Background technology
Acoustic emission is a kind of approaches and methods of rotating machinery bump-scrape fault detect.But the noise problem that acoustic emission faced is very serious, and the polyphyly strong noise pollution that especially brings under rotating machinery running environment makes acoustic emission signal be submerged in the noise and can't reflect the time of day of equipment.Extracting with discerning useful acoustical signal from noise is acoustic emission key issue in application content, also is that present great majority can not effectively carry out the technical bottleneck that acoustic emission detects.Therefore, noise reduction process is the focus and the difficult point of acoustic emission signal research always.

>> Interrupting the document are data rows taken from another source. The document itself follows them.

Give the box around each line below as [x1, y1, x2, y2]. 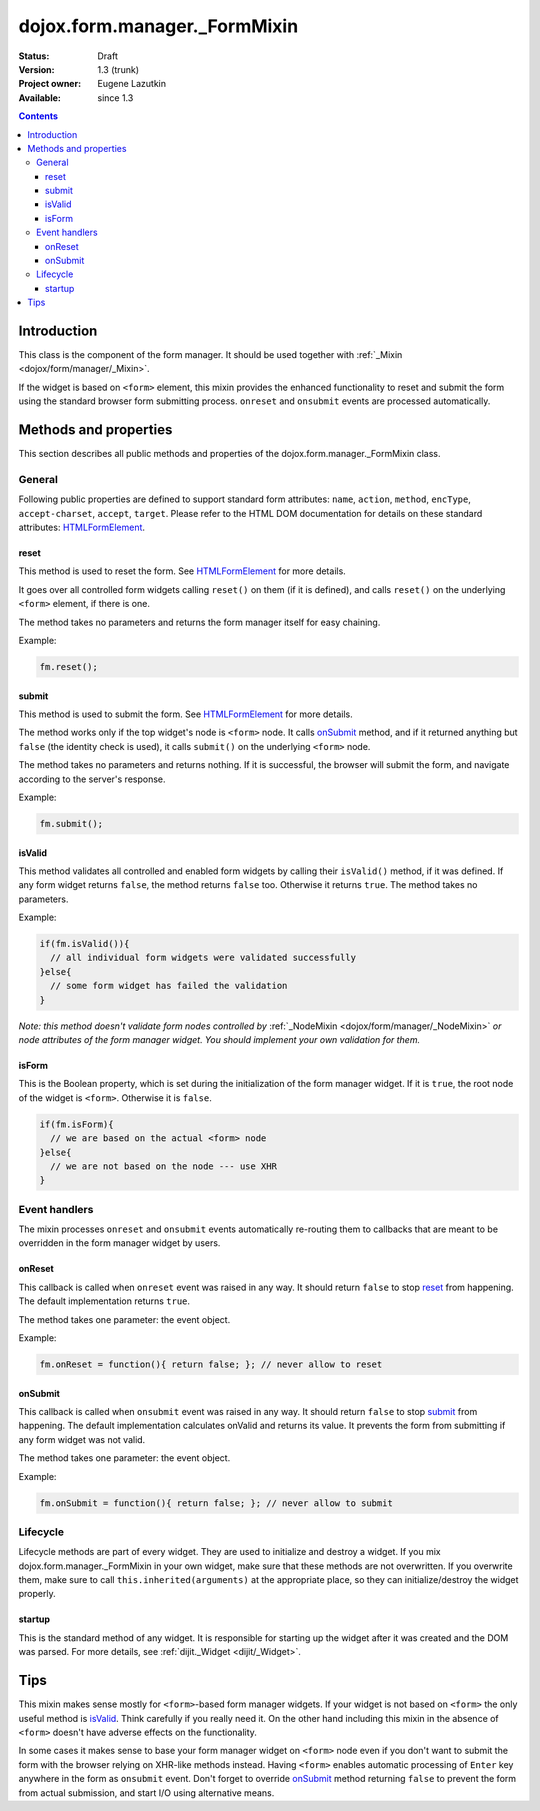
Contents [18, 110, 59, 122]
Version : [18, 63, 55, 75]
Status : [18, 50, 50, 62]
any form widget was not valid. [18, 1433, 146, 1445]
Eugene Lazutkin [97, 78, 167, 90]
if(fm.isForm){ [39, 1118, 114, 1130]
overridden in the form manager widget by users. [18, 1237, 221, 1249]
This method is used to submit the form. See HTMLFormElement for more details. [18, 708, 354, 720]
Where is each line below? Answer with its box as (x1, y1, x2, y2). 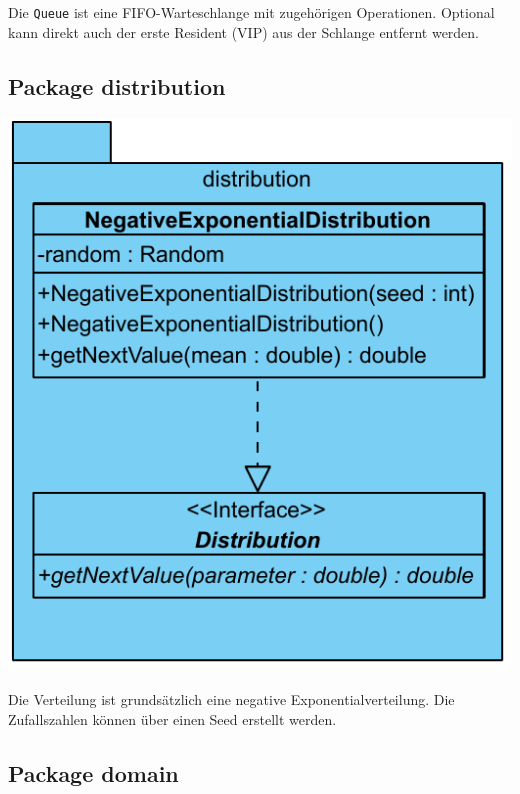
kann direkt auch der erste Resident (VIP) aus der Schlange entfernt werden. (8, 21, 480, 42)
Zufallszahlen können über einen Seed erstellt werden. (8, 708, 337, 729)
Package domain (8, 757, 179, 788)
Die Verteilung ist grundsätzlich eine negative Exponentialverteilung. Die (8, 688, 455, 709)
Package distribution (8, 70, 226, 101)
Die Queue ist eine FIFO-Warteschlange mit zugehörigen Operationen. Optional (8, 2, 495, 22)
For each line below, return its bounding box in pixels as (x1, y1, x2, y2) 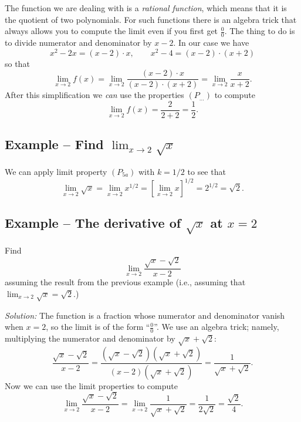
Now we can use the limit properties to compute (5, 379, 178, 391)
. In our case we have (173, 36, 249, 49)
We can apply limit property (5, 165, 107, 177)
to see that (187, 165, 226, 177)
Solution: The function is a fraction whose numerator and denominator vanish (5, 309, 285, 321)
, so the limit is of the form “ (46, 320, 150, 333)
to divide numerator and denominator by (5, 36, 152, 49)
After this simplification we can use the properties (5, 89, 184, 101)
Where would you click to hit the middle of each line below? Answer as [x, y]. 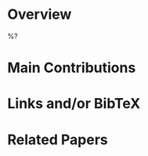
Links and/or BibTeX [74, 104]
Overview [40, 15]
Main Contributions [72, 68]
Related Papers [58, 140]
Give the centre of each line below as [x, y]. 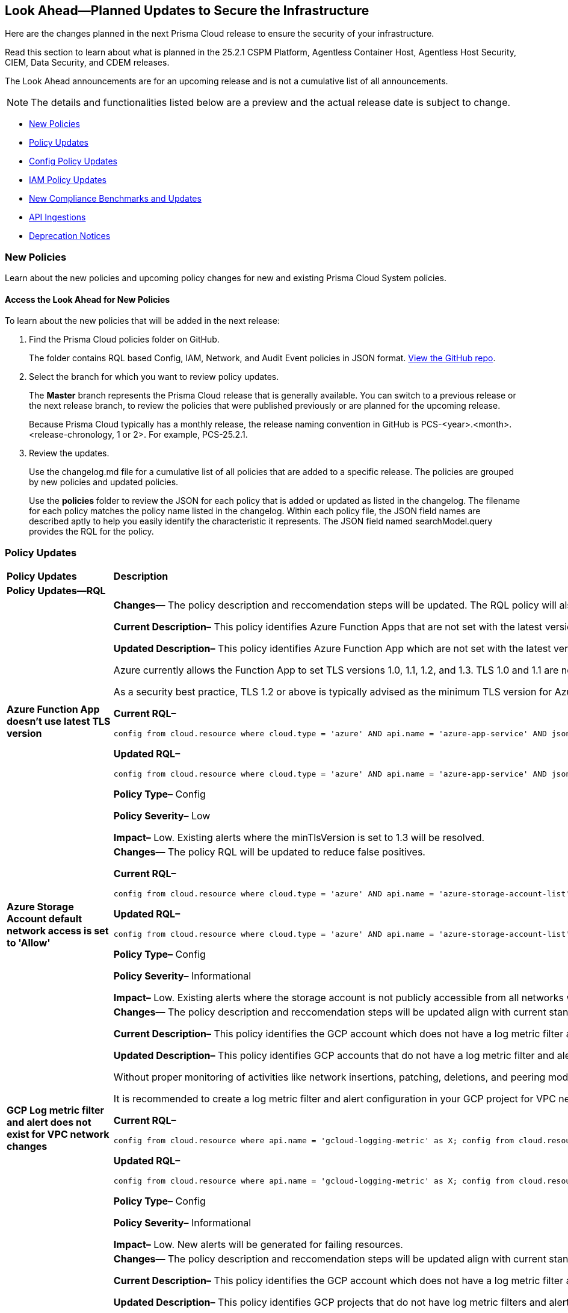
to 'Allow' [29, 943]
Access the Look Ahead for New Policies [88, 299]
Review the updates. [69, 453]
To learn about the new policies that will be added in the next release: [142, 321]
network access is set [58, 931]
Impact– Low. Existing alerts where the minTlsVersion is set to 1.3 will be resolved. [299, 838]
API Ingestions [57, 217]
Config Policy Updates [73, 161]
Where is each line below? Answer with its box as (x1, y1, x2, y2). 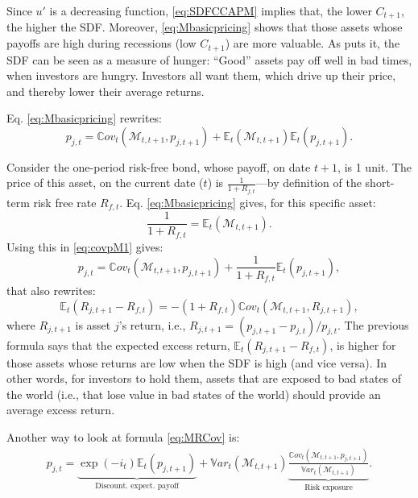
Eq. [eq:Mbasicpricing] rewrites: (6, 110, 163, 127)
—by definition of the (255, 174, 362, 191)
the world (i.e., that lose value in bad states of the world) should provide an (6, 385, 381, 402)
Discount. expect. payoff (95, 481, 180, 490)
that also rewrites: (6, 282, 96, 299)
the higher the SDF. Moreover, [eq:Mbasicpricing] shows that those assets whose (6, 19, 403, 35)
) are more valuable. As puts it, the (225, 35, 400, 52)
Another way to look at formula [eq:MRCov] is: (6, 428, 240, 445)
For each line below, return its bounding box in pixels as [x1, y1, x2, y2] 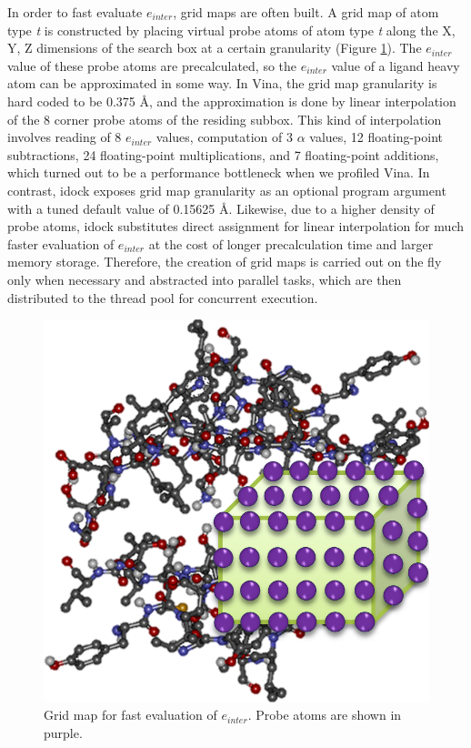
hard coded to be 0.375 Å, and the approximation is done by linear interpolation [7, 91, 456, 110]
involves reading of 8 [7, 127, 122, 147]
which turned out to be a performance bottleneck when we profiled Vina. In [7, 163, 430, 182]
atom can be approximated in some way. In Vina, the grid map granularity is [7, 74, 437, 93]
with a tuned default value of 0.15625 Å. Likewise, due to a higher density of [7, 198, 435, 217]
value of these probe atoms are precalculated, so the [7, 56, 297, 75]
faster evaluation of [7, 234, 115, 253]
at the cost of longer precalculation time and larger [148, 234, 434, 253]
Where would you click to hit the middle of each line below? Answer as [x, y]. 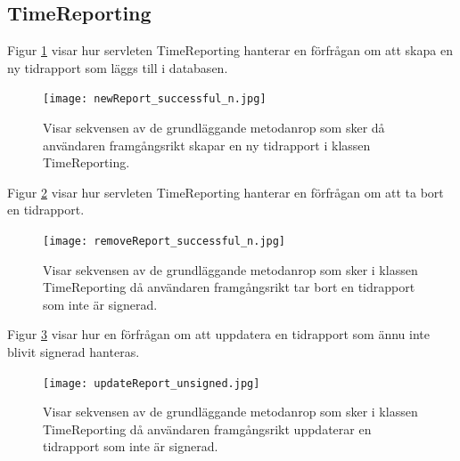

Before the present invention, the noise-reduction method of bump-scrape acoustic emission signal commonly used mainly is to utilize wavelet transformation to come acoustic emission signal is carried out noise reduction process, it is to come detected noise signal by the catastrophe point of seeking wavelet transformation, its defective is that sudden change information may be flooded by noise when noise is serious, thus the error of causing; Also with good grounds acoustic emission mode, waveform transfer mode by useful acoustical signal, and distribute cancelling noise with the different wave feature and the frequency band of noise, but, when useful acoustical signal and the mutual aliasing of noise band were serious, mode acoustic emission method was difficult to prove effective, in addition in the rotor-support-foundation system structure, sound-source signal distorts in transmittance process seriously, and the rub pattern of acoustical signal of being difficult to crash is discerned.In acoustical signal noise reduction process system, it also is a kind of effective ways that solve noise pollution that useful acoustical signal is strengthened, and the signal Enhancement Method of for example utilizing discrete cosine transform (DCT) is exactly the focus of studying at present.Why DCT has good noiseproof feature, be because the situation of change that it only comes signal acquisition by the variation that detects the whole amplitude of signal in each moment window, rather than remove to catch sign mutation with the same order of magnitude of noise, therefore to insensitive for noise, on strengthening, voice obtained good effect.Yet, because the complicacy of diversity, transient state and the noise source of acoustic emission source is utilized DCT to carry out the acoustic emission signal noise reduction process and still can not be obtained satisfied effect.
Summary of the invention
Purpose of the present invention just is to overcome the defective of above-mentioned prior art, the noise-reduction method of design, a kind of bump-scrape acoustic emission signal based on discrete fraction cosine transform of development.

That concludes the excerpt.